§ **EXERCISE INPUT**
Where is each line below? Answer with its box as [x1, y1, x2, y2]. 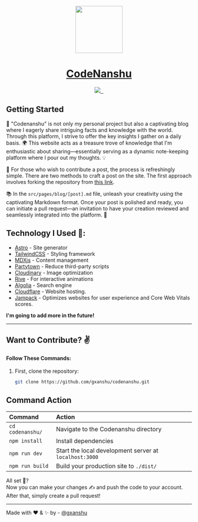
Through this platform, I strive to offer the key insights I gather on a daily [6, 133, 181, 140]
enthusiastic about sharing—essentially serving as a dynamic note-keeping [6, 147, 189, 155]
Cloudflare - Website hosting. [14, 288, 87, 295]
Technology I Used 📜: [6, 228, 86, 238]
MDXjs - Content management [14, 257, 89, 264]
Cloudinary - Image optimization [14, 269, 93, 276]
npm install [9, 437, 43, 444]
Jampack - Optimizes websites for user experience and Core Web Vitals [14, 294, 190, 301]
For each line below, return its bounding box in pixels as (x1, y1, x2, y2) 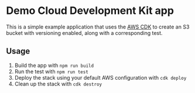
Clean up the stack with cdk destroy (14, 80, 102, 87)
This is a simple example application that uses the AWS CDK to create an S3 (6, 23, 190, 30)
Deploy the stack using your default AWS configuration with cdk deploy (14, 74, 187, 81)
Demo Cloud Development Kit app (6, 4, 175, 17)
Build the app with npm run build (14, 62, 94, 69)
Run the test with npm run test (14, 68, 89, 75)
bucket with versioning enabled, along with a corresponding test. (6, 29, 163, 36)
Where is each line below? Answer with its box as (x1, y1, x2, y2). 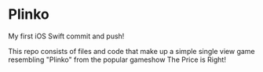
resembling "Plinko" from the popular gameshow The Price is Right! (8, 55, 226, 64)
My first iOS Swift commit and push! (8, 31, 125, 41)
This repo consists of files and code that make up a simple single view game (8, 46, 255, 56)
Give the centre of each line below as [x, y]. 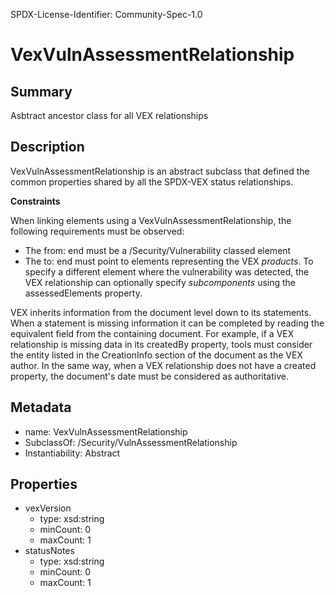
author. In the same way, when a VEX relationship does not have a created [163, 365]
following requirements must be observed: [97, 231]
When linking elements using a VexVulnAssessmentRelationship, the [151, 220]
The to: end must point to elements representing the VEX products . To [169, 261]
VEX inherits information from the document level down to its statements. [161, 312]
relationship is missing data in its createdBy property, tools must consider [161, 344]
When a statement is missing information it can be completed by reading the [167, 323]
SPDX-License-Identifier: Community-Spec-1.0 [106, 14]
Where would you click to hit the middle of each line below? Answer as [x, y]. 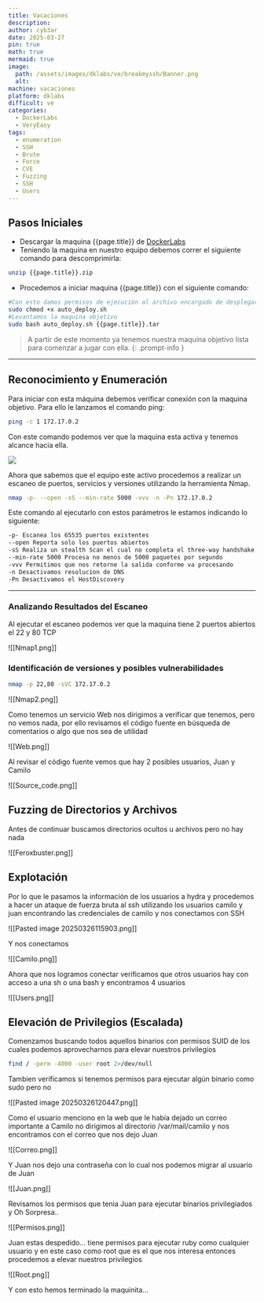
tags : [17, 132]
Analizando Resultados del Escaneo [78, 607]
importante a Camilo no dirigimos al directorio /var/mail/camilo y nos [119, 1127]
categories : [27, 111]
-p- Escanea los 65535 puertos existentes [79, 536]
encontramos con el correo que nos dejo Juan [83, 1134]
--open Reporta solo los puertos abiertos [79, 543]
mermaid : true [31, 60]
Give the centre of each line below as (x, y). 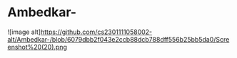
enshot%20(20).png (37, 47)
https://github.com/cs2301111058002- (96, 32)
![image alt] (24, 32)
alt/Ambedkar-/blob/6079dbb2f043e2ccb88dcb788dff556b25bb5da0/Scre (118, 39)
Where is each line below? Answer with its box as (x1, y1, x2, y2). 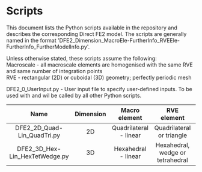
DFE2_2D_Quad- (14, 123, 63, 132)
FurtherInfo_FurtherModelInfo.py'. (6, 43, 90, 50)
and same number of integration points (6, 67, 103, 74)
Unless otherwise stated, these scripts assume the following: (6, 55, 158, 62)
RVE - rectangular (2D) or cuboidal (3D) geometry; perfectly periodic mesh (6, 74, 192, 81)
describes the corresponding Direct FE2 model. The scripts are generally (6, 30, 187, 37)
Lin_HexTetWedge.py (9, 152, 69, 160)
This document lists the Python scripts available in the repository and (6, 24, 177, 31)
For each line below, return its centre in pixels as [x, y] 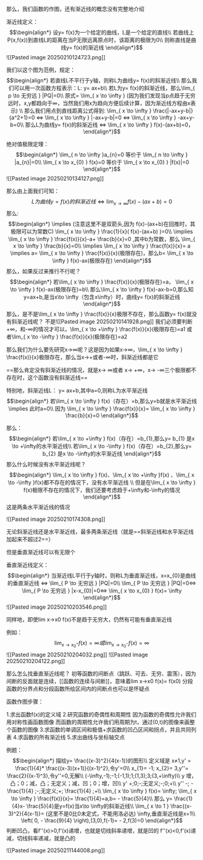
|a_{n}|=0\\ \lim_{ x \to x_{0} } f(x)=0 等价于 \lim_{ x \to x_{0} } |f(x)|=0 [102, 162]
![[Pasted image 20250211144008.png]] [56, 850]
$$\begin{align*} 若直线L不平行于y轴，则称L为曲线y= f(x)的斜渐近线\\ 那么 [99, 80]
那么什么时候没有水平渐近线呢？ [46, 464]
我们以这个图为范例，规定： [41, 70]
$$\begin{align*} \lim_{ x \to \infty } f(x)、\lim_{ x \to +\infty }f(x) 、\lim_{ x [102, 475]
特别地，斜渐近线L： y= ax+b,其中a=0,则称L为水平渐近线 [77, 390]
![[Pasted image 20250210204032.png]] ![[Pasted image [77, 654]
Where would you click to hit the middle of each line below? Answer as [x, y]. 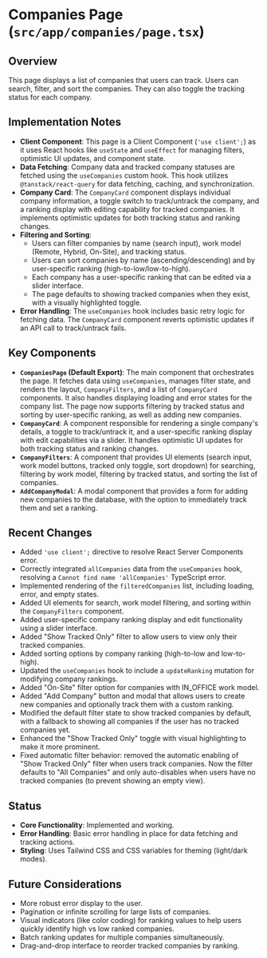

§ **PROBLEM DETAILS**
Exactly as they stand, the entries must be written out again, pictures excluded.

§ **ANSWER SECTION**
Where is each line below? Answer with its box as [x1, y1, x2, y2]. 
Through this platform, I strive to offer the key insights I gather on a daily [6, 133, 181, 140]
enthusiastic about sharing—essentially serving as a dynamic note-keeping [6, 147, 189, 155]
Cloudflare - Website hosting. [14, 288, 87, 295]
Technology I Used 📜: [6, 228, 86, 238]
MDXjs - Content management [14, 257, 89, 264]
Cloudinary - Image optimization [14, 269, 93, 276]
npm install [9, 437, 43, 444]
Jampack - Optimizes websites for user experience and Core Web Vitals [14, 294, 190, 301]
For each line below, return its bounding box in pixels as (x1, y1, x2, y2) 
Clean up the stack with cdk destroy (14, 80, 102, 87)
This is a simple example application that uses the AWS CDK to create an S3 (6, 23, 190, 30)
Deploy the stack using your default AWS configuration with cdk deploy (14, 74, 187, 81)
Demo Cloud Development Kit app (6, 4, 175, 17)
Build the app with npm run build (14, 62, 94, 69)
Run the test with npm run test (14, 68, 89, 75)
bucket with versioning enabled, along with a corresponding test. (6, 29, 163, 36)
Where is each line below? Answer with its box as (x1, y1, x2, y2). 
resembling "Plinko" from the popular gameshow The Price is Right! (8, 55, 226, 64)
My first iOS Swift commit and push! (8, 31, 125, 41)
This repo consists of files and code that make up a simple single view game (8, 46, 255, 56)
Give the centre of each line below as [x, y]. 
author. In the same way, when a VEX relationship does not have a created [163, 365]
following requirements must be observed: [97, 231]
When linking elements using a VexVulnAssessmentRelationship, the [151, 220]
The to: end must point to elements representing the VEX products . To [169, 261]
VEX inherits information from the document level down to its statements. [161, 312]
relationship is missing data in its createdBy property, tools must consider [161, 344]
When a statement is missing information it can be completed by reading the [167, 323]
SPDX-License-Identifier: Community-Spec-1.0 [106, 14]
Where would you click to hit the middle of each line below? Answer as [x, y]. 
tags : [17, 132]
Analizando Resultados del Escaneo [78, 607]
importante a Camilo no dirigimos al directorio /var/mail/camilo y nos [119, 1127]
categories : [27, 111]
-p- Escanea los 65535 puertos existentes [79, 536]
encontramos con el correo que nos dejo Juan [83, 1134]
--open Reporta solo los puertos abiertos [79, 543]
mermaid : true [31, 60]
Give the centre of each line below as (x, y). 
enshot%20(20).png (37, 47)
https://github.com/cs2301111058002- (96, 32)
![image alt] (24, 32)
alt/Ambedkar-/blob/6079dbb2f043e2ccb88dcb788dff556b25bb5da0/Scre (118, 39)
Where is each line below? Answer with its box as (x1, y1, x2, y2). 
DFE2_2D_Quad- (14, 123, 63, 132)
FurtherInfo_FurtherModelInfo.py'. (6, 43, 90, 50)
and same number of integration points (6, 67, 103, 74)
Unless otherwise stated, these scripts assume the following: (6, 55, 158, 62)
RVE - rectangular (2D) or cuboidal (3D) geometry; perfectly periodic mesh (6, 74, 192, 81)
describes the corresponding Direct FE2 model. The scripts are generally (6, 30, 187, 37)
Lin_HexTetWedge.py (9, 152, 69, 160)
This document lists the Python scripts available in the repository and (6, 24, 177, 31)
For each line below, return its centre in pixels as [x, y] 
|a_{n}|=0\\ \lim_{ x \to x_{0} } f(x)=0 等价于 \lim_{ x \to x_{0} } |f(x)|=0 [102, 162]
![[Pasted image 20250211144008.png]] [56, 850]
$$\begin{align*} 若直线L不平行于y轴，则称L为曲线y= f(x)的斜渐近线\\ 那么 [99, 80]
那么什么时候没有水平渐近线呢？ [46, 464]
我们以这个图为范例，规定： [41, 70]
$$\begin{align*} \lim_{ x \to \infty } f(x)、\lim_{ x \to +\infty }f(x) 、\lim_{ x [102, 475]
特别地，斜渐近线L： y= ax+b,其中a=0,则称L为水平渐近线 [77, 390]
![[Pasted image 20250210204032.png]] ![[Pasted image [77, 654]
Where would you click to hit the middle of each line below? Answer as [x, y]. 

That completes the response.